Medicare is riddled with fraud that costs the government an estimated $60 to $90 billion a year. Ramping up Medicare oversight, the Department of Justice coordinated a bust yesterday spanning nine cities. One hundred and eleven doctors, nurses and physical therapists were arrested, reports the Associated Press, accused of earning a combined $225 million in Medicare fraud schemes.
The busts, which took place largely in Los Angeles, Brooklyn, Detroit and Miami, included more than 40 schemes.
Some providers engaged in more simple Medicare fraud tactics--charging for procedures that were never conducted, overbilling, writing fake prescriptions, and billing for treatment that was not medical in nature, according to the Associated Press. Others were a bit more inventive.
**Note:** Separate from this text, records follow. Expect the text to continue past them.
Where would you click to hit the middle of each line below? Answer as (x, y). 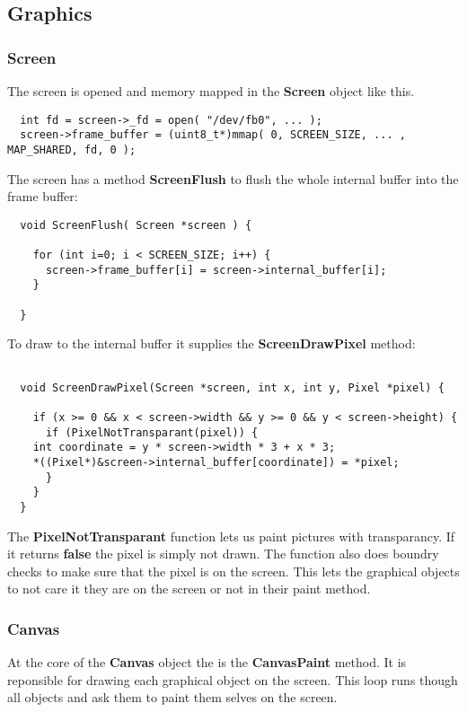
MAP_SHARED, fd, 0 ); (72, 149)
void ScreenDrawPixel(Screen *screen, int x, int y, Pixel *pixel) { (232, 387)
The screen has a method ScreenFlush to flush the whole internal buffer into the (233, 178)
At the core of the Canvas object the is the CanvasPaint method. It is (207, 662)
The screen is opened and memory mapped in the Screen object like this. (211, 91)
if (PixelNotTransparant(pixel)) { (152, 432)
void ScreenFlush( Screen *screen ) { (136, 225)
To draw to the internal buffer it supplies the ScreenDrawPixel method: (211, 343)
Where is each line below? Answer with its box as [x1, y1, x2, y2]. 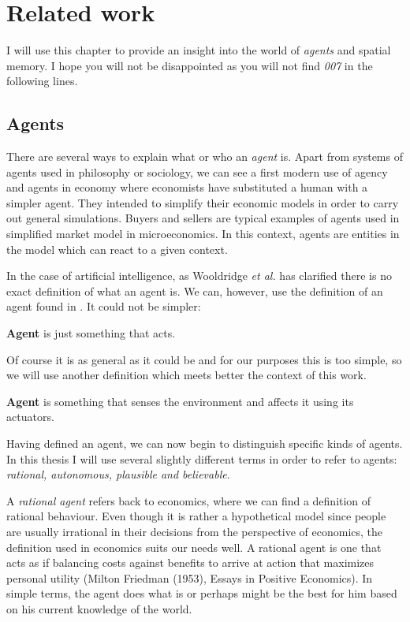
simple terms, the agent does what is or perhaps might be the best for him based [6, 585, 397, 602]
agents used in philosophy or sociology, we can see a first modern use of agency [6, 163, 388, 180]
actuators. [6, 408, 54, 425]
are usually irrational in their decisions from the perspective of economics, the [6, 523, 383, 539]
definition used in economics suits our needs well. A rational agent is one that [6, 538, 382, 555]
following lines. [6, 73, 78, 89]
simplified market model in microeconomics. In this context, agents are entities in [6, 225, 400, 242]
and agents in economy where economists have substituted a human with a [6, 179, 368, 196]
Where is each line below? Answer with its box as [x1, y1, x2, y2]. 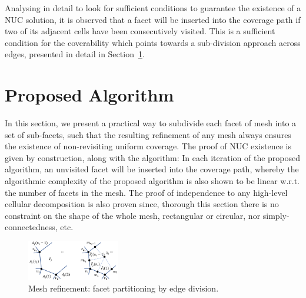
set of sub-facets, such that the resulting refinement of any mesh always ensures [5, 128, 291, 140]
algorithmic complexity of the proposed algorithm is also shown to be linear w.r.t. [5, 175, 300, 187]
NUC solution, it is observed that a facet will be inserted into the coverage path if [5, 13, 301, 25]
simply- [262, 209, 290, 221]
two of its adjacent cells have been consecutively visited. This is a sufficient [5, 25, 275, 37]
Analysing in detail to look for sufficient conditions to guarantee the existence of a [5, 2, 301, 14]
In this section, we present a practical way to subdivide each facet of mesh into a [5, 117, 297, 129]
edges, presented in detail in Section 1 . [5, 48, 145, 60]
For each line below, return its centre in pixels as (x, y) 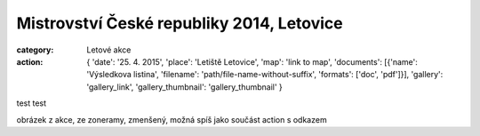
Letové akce (109, 50)
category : (35, 50)
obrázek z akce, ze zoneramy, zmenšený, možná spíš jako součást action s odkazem (172, 119)
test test (32, 103)
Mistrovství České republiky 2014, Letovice (180, 23)
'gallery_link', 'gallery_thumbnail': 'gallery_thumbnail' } (185, 87)
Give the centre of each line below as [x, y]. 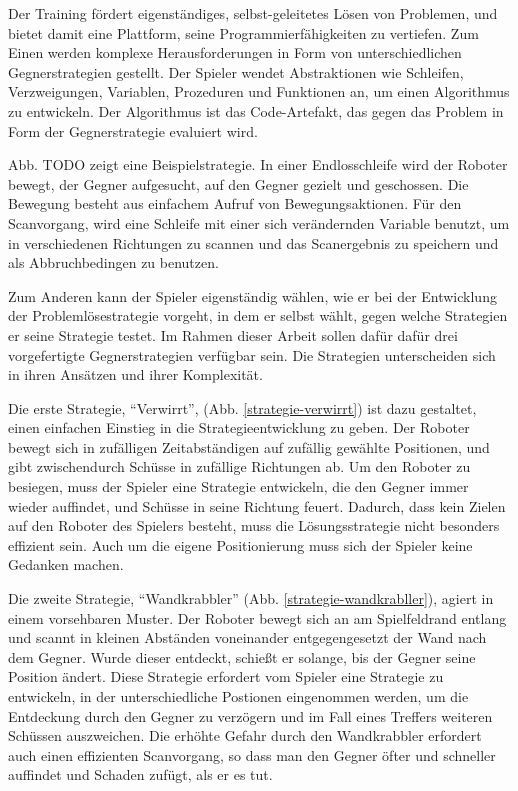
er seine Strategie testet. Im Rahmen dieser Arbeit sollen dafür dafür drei [233, 334]
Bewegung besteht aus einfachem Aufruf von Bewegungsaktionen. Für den [235, 203]
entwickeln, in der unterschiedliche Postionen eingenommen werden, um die [238, 696]
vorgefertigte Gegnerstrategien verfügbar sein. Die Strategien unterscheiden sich [252, 354]
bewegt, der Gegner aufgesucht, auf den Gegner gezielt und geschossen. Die [238, 183]
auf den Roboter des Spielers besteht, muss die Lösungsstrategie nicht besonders [254, 525]
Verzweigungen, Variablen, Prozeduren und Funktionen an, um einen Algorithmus [259, 91]
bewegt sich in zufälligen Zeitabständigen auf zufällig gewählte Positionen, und [249, 446]
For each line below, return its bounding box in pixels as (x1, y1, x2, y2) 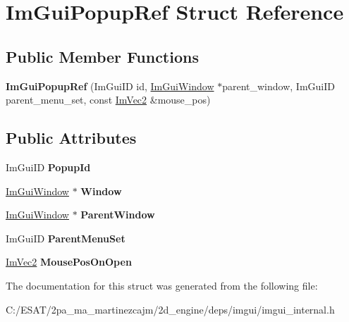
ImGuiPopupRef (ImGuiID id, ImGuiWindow (6, 78, 214, 93)
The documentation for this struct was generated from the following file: (6, 278, 318, 292)
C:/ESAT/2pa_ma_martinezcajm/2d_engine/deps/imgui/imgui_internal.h (6, 302, 335, 316)
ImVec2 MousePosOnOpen (6, 254, 132, 269)
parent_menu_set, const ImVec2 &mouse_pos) (6, 92, 211, 107)
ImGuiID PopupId (6, 159, 91, 174)
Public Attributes (6, 127, 137, 149)
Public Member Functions (6, 45, 199, 67)

The largest of the Medicare fraud schemes billed Medicare nearly $57 million in the last two years, details The Wall Street Journal. A group of physical therapy clinics in Brooklyn, which, according to the AP, were run by a network of Russian immigrants, paid recruiters to find elderly patients. The ring also involved two medical-transport companies. Perhaps they were the recruiters?
Medicare fraud is illegal under a variety of statutes. The False Claims Act and the False Statements Act impose fines and imprisonment of up to five years on healthcare providers who make false or fraudulent statements to the government. The Social Security Act also considers false statements in connection with federal healthcare programs to be a felony.
Those who engage in Medicare fraud are also subject to state laws, ordinary fraud laws, and civil penalties. Patients who help perpetrate these schemes can also be held liable.